1: Training Courses 

Sending your staff on a training course and bootcamps and training people “skills” in using a tool and then letting those individuals loose in your organisation as the new ‘expert’. There seems to be a thought that some simple certifications, tools training, and training courses will solve the skills shortage, whereas in reality, staff need on-the-job learning, mentoring by experienced people, industry experience and problem-solving expertise, supported by a delivery process that has been tried and tested many times. 
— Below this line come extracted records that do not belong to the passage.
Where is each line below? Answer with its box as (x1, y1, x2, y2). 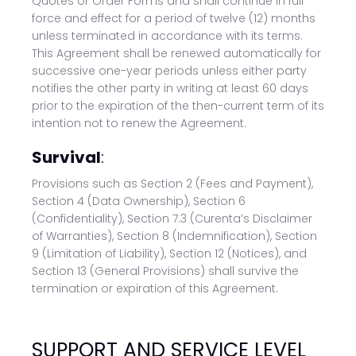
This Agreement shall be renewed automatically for (32, 45, 321, 61)
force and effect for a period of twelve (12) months (32, 10, 315, 26)
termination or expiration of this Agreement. (32, 281, 278, 296)
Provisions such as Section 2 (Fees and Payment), (32, 176, 313, 192)
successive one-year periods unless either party (32, 63, 307, 79)
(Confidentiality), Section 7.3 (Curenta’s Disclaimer (32, 211, 312, 226)
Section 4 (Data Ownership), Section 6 (32, 193, 246, 209)
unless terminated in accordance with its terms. (32, 28, 303, 44)

This is where working with an IT partner could help. At Infuse, we focus part of our Infuse academy and apprentice training on problem solving IT problems using the tools you can find. This provides a more rounded, capable engineer who understands the constants and variables in any situation. Furthermore, while an organisation may only engage with an Infuse team member, it is via that team member they get access to all of Infuse, its principals, partners, network and experience built up over 21-years.  
 
2: Downgrading Job Titles but promoting the responsibilities to lower costs 

We have seen a number of organisations downgrade roles and subsequent salaries in the hope they will get the right person cheaper. Quite simply, that is a false economy. Advertising a CEO job as a Business Manager will not get you a CEO for cheaper, neither will hiring a Test Lead get you a Test Manager or Programme Test Manager.  

 Downgrading the title and keeping the roles and responsibilities of a higher position means you will simply fail in your expectations. Fitting the right role to the right job title and paying the going rates will generally pay dividends in the long run as you don’t need to do it again and will learn faster which will ultimately be cheaper.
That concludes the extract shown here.